▶ [Task inputs]
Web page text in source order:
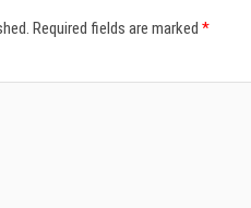
Required fields are marked *
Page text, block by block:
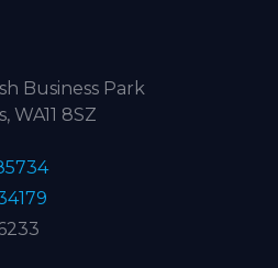
Business Park
WA11 8SZ
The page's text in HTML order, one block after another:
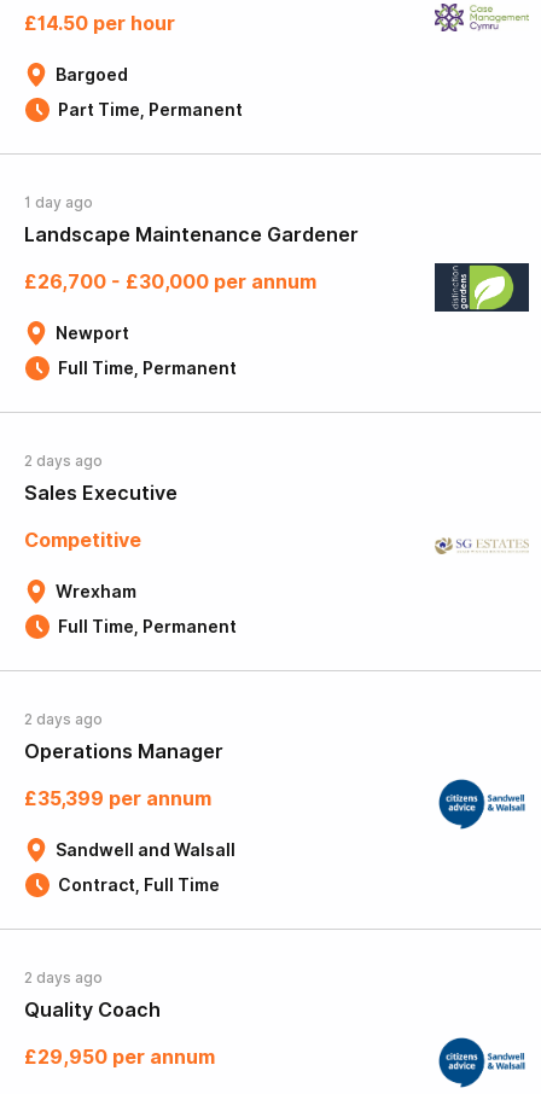
Bargoed
£14.50 per hour
Part Time, Permanent
Landscape Maintenance Gardener
1 day ago
Newport
£26,700 - £30,000 per annum
Full Time, Permanent
Sales Executive
2 days ago
Wrexham
Competitive
Full Time, Permanent
Operations Manager
2 days ago
Sandwell and Walsall
£35,399 per annum
Contract, Full Time
Quality Coach
2 days ago
£29,950 per annum
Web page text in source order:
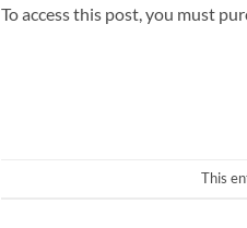
To access this post, you must
This
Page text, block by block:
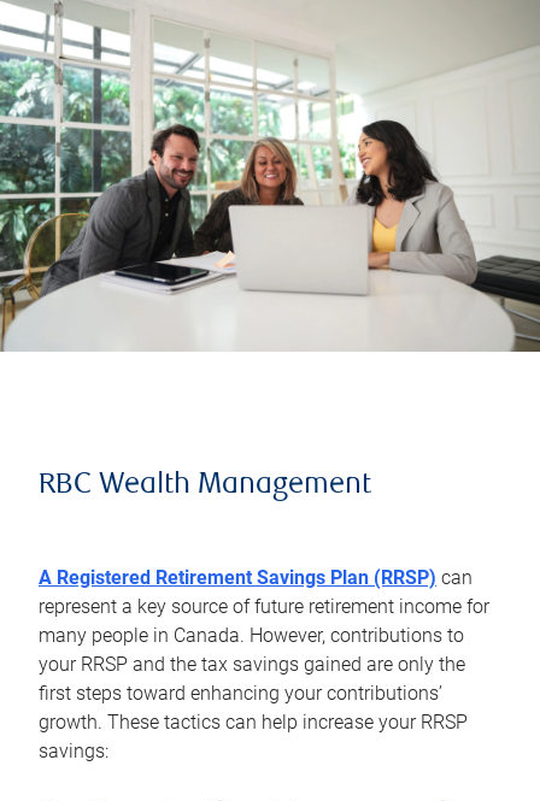
RBC Wealth Management
A Registered Retirement Savings Plan (RRSP) can
represent a key source of future retirement income for
many people in Canada. However, contributions to
your RRSP and the tax savings gained are only the
first steps toward enhancing your contributions’
growth. These tactics can help increase your RRSP
savings:
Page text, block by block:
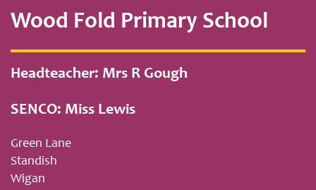
Wood Fold Primary School
Headteacher: Mrs R Gough
SENCO: Miss Lewis
Green Lane
Standish
Wigan
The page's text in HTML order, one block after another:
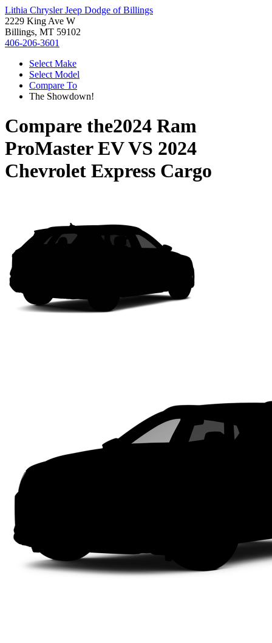
Lithia Chrysler Jeep Dodge of Billings
2229 King Ave W
Billings, MT 59102
406-206-3601
Select Make
Select Model
Compare To
The Showdown!
Compare the2024 Ram
ProMaster EVVS 2024
Chevrolet Express Cargo
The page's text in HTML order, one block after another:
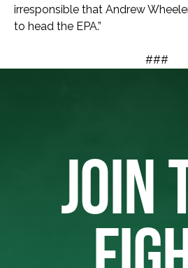
irresponsible that Andrew
to head the EPA.”
###
JOIN
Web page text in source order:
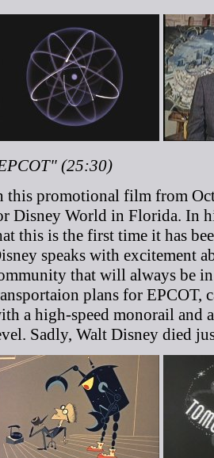
(25:30)
this promotional film from
Disney World in Florida. In
this is the first time it has
speaks with excitement
that will always be
plans for EPCOT,
a high-speed monorail and
Sadly, Walt Disney died
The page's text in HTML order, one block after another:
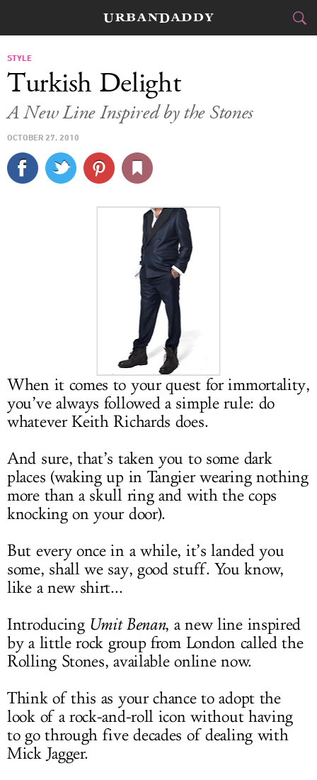
FOOD&DRINK
TRAVEL
SPORTS
DELIVERY
SIGN UP
LOG IN
STYLE
Turkish Delight
A New Line Inspired by the Stones
OCTOBER 27, 2010
When it comes to your quest for immortality,
you’ve always followed a simple rule: do
whatever Keith Richards does.
And sure, that’s taken you to some dark
places (waking up in Tangier wearing nothing
more than a skull ring and with the cops
knocking on your door).
But every once in a while, it’s landed you
some, shall we say, good stuff. You know,
like a new shirt...
Introducing Umit Benan, a new line inspired
by a little rock group from London called the
Rolling Stones, available online now.
Think of this as your chance to adopt the
look of a rock-and-roll icon without having
to go through five decades of dealing with
Mick Jagger.
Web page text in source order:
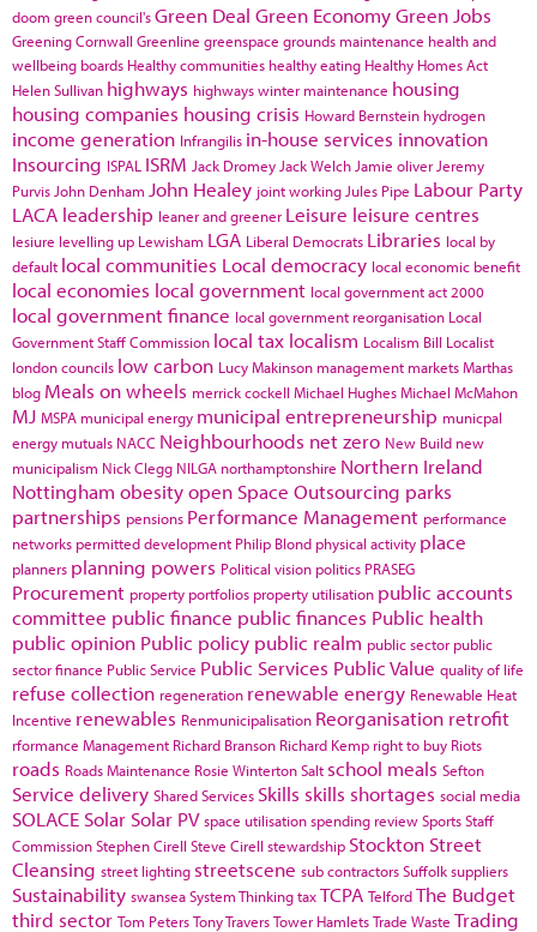
doom green council'sGreen Deal Green EconomyGreen Jobs
Greening Cornwall Greenline greenspace grounds maintenance health and
wellbeing boards Healthy communities healthy eating Healthy Homes Act
Helen Sullivan highways highways winter maintenance housing
housing companies housing crisis Howard Bernstein hydrogen
income generation Infrangilis in-house services innovation
Insourcing ISPAL ISRM Jack Dromey Jack Welch Jamie oliver Jeremy
Purvis John Denham John Healey joint working Jules Pipe Labour Party
LACA leadership leaner and greener Leisure leisure centres
lesiure levelling up Lewisham LGA Liberal Democrats Libraries local by
default local communities Local democracy local economic benefit
local economies local government local government act 2000
local government finance local government reorganisation Local
Government Staff Commission local tax localism Localism Bill Localist
london councils low carbon Lucy Makinson management marketsMarthas
blog Meals on wheels merrick cockell Michael HughesMichael McMahon
MJ MSPA municipal energy municipal entrepreneurship municpal
energy mutuals NACC Neighbourhoods net zero New Build new
municipalism Nick Clegg NILGA northamptonshire Northern Ireland
Nottingham obesityopen Space Outsourcing parks
partnerships pensions Performance Management performance
networks permitted development Philip Blond physical activity place
planners planning powers Political vision politics PRASEG
Procurement property portfolios property utilisation public accounts
committee public finance public finances Public health
public opinion Public policy public realm public sector public
sector finance Public Service Public Services Public Value quality of life
refuse collection regeneration renewable energy Renewable Heat
Incentive renewables Renmunicipalisation Reorganisation retrofit
rformance Management Richard Branson Richard Kemp right to buy Riots
roads Roads Maintenance Rosie WintertonSalt school meals Sefton
Service delivery Shared Services Skills skills shortages social media
SOLACE Solar Solar PV space utilisationspending reviewSportsStaff
CommissionStephen Cirell Steve Cirell stewardship Stockton Street
Cleansing street lighting streetscene sub contractorsSuffolksuppliers
Sustainability swanseaSystem ThinkingtaxTCPA TelfordThe Budget
third sector Tom PetersTony TraversTower HamletsTrade Waste Trading
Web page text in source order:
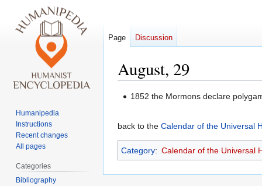
August, 29
Jump
navigation
Jump
search
1852 the Mormons declare
back to the Calendar of the Universal
Category: Calendar of the Universal
Page Discussion
Humanipedia
Instructions
Recent changes
All pages
Categories
Bibliography
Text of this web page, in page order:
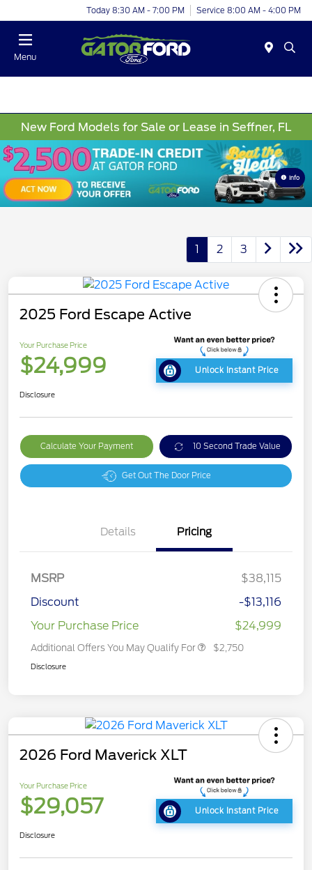
Today 8:30 AM - 7:00 PM Service 8:00 AM - 4:00 PM
Menu
New Ford Models for Sale or Lease in Seffner, FL
Info
1 2 3
2025 Ford Escape Active
Your Purchase Price
$24,999 Unlock Instant Price
Disclosure
Calculate Your Payment 10 Second Trade Value
Get Out The Door Price
Details Pricing
MSRP
$38,115
Discount
-$13,116
Your Purchase Price
$24,999
Additional Offers You May Qualify For $2,750
Disclosure
2026 Ford Maverick XLT
Your Purchase Price
$29,057 Unlock Instant Price
Disclosure
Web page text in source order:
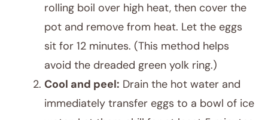
rolling boil over high heat, then cover the
pot and remove from heat. Let the eggs
sit for 12 minutes. (This method helps
avoid the dreaded green yolk ring.)
Cool and peel: Drain the hot water and
immediately transfer eggs to a bowl of ice
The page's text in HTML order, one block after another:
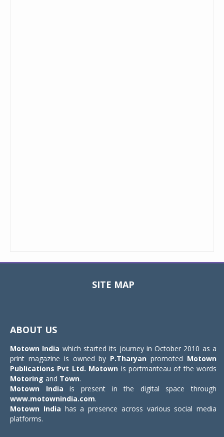
SITE MAP
ABOUT US
Motown India which started its journey in October 2010 as a
print magazine is owned by P.Tharyan promoted Motown
Publications Pvt Ltd. Motown is portmanteau of the words
Motoring and Town.
Motown India is present in the digital space through
www.motownindia.com.
Motown India has a presence across various social media
platforms.

▶ [What to work on] Everything in the records above must be repeated exactly, except the pictures.

▶ [Task response]
Web page text in source order:
Required fields are marked *
Page text, block by block:
Business Park
WA11 8SZ
The page's text in HTML order, one block after another:
Bargoed
£14.50 per hour
Part Time, Permanent
Landscape Maintenance Gardener
1 day ago
Newport
£26,700 - £30,000 per annum
Full Time, Permanent
Sales Executive
2 days ago
Wrexham
Competitive
Full Time, Permanent
Operations Manager
2 days ago
Sandwell and Walsall
£35,399 per annum
Contract, Full Time
Quality Coach
2 days ago
£29,950 per annum
Web page text in source order:
To access this post, you must
This
Page text, block by block:
RBC Wealth Management
A Registered Retirement Savings Plan (RRSP) can
represent a key source of future retirement income for
many people in Canada. However, contributions to
your RRSP and the tax savings gained are only the
first steps toward enhancing your contributions’
growth. These tactics can help increase your RRSP
savings:
Page text, block by block:
Wood Fold Primary School
Headteacher: Mrs R Gough
SENCO: Miss Lewis
Green Lane
Standish
Wigan
The page's text in HTML order, one block after another:
Lithia Chrysler Jeep Dodge of Billings
2229 King Ave W
Billings, MT 59102
406-206-3601
Select Make
Select Model
Compare To
The Showdown!
Compare the2024 Ram
ProMaster EVVS 2024
Chevrolet Express Cargo
The page's text in HTML order, one block after another:
irresponsible that Andrew
to head the EPA.”
###
JOIN
Web page text in source order:
(25:30)
this promotional film from
Disney World in Florida. In
this is the first time it has
speaks with excitement
that will always be
plans for EPCOT,
a high-speed monorail and
Sadly, Walt Disney died
The page's text in HTML order, one block after another:
FOOD&DRINK
TRAVEL
SPORTS
DELIVERY
SIGN UP
LOG IN
STYLE
Turkish Delight
A New Line Inspired by the Stones
OCTOBER 27, 2010
When it comes to your quest for immortality,
you’ve always followed a simple rule: do
whatever Keith Richards does.
And sure, that’s taken you to some dark
places (waking up in Tangier wearing nothing
more than a skull ring and with the cops
knocking on your door).
But every once in a while, it’s landed you
some, shall we say, good stuff. You know,
like a new shirt...
Introducing Umit Benan, a new line inspired
by a little rock group from London called the
Rolling Stones, available online now.
Think of this as your chance to adopt the
look of a rock-and-roll icon without having
to go through five decades of dealing with
Mick Jagger.
Web page text in source order:
doom green council'sGreen Deal Green EconomyGreen Jobs
Greening Cornwall Greenline greenspace grounds maintenance health and
wellbeing boards Healthy communities healthy eating Healthy Homes Act
Helen Sullivan highways highways winter maintenance housing
housing companies housing crisis Howard Bernstein hydrogen
income generation Infrangilis in-house services innovation
Insourcing ISPAL ISRM Jack Dromey Jack Welch Jamie oliver Jeremy
Purvis John Denham John Healey joint working Jules Pipe Labour Party
LACA leadership leaner and greener Leisure leisure centres
lesiure levelling up Lewisham LGA Liberal Democrats Libraries local by
default local communities Local democracy local economic benefit
local economies local government local government act 2000
local government finance local government reorganisation Local
Government Staff Commission local tax localism Localism Bill Localist
london councils low carbon Lucy Makinson management marketsMarthas
blog Meals on wheels merrick cockell Michael HughesMichael McMahon
MJ MSPA municipal energy municipal entrepreneurship municpal
energy mutuals NACC Neighbourhoods net zero New Build new
municipalism Nick Clegg NILGA northamptonshire Northern Ireland
Nottingham obesityopen Space Outsourcing parks
partnerships pensions Performance Management performance
networks permitted development Philip Blond physical activity place
planners planning powers Political vision politics PRASEG
Procurement property portfolios property utilisation public accounts
committee public finance public finances Public health
public opinion Public policy public realm public sector public
sector finance Public Service Public Services Public Value quality of life
refuse collection regeneration renewable energy Renewable Heat
Incentive renewables Renmunicipalisation Reorganisation retrofit
rformance Management Richard Branson Richard Kemp right to buy Riots
roads Roads Maintenance Rosie WintertonSalt school meals Sefton
Service delivery Shared Services Skills skills shortages social media
SOLACE Solar Solar PV space utilisationspending reviewSportsStaff
CommissionStephen Cirell Steve Cirell stewardship Stockton Street
Cleansing street lighting streetscene sub contractorsSuffolksuppliers
Sustainability swanseaSystem ThinkingtaxTCPA TelfordThe Budget
third sector Tom PetersTony TraversTower HamletsTrade Waste Trading
Web page text in source order:
August, 29
Jump
navigation
Jump
search
1852 the Mormons declare
back to the Calendar of the Universal
Category: Calendar of the Universal
Page Discussion
Humanipedia
Instructions
Recent changes
All pages
Categories
Bibliography
Text of this web page, in page order:
Today 8:30 AM - 7:00 PM Service 8:00 AM - 4:00 PM
Menu
New Ford Models for Sale or Lease in Seffner, FL
Info
1 2 3
2025 Ford Escape Active
Your Purchase Price
$24,999 Unlock Instant Price
Disclosure
Calculate Your Payment 10 Second Trade Value
Get Out The Door Price
Details Pricing
MSRP
$38,115
Discount
-$13,116
Your Purchase Price
$24,999
Additional Offers You May Qualify For $2,750
Disclosure
2026 Ford Maverick XLT
Your Purchase Price
$29,057 Unlock Instant Price
Disclosure
Web page text in source order:
rolling boil over high heat, then cover the
pot and remove from heat. Let the eggs
sit for 12 minutes. (This method helps
avoid the dreaded green yolk ring.)
Cool and peel: Drain the hot water and
immediately transfer eggs to a bowl of ice
The page's text in HTML order, one block after another:
SITE MAP
ABOUT US
Motown India which started its journey in October 2010 as a
print magazine is owned by P.Tharyan promoted Motown
Publications Pvt Ltd. Motown is portmanteau of the words
Motoring and Town.
Motown India is present in the digital space through
www.motownindia.com.
Motown India has a presence across various social media
platforms.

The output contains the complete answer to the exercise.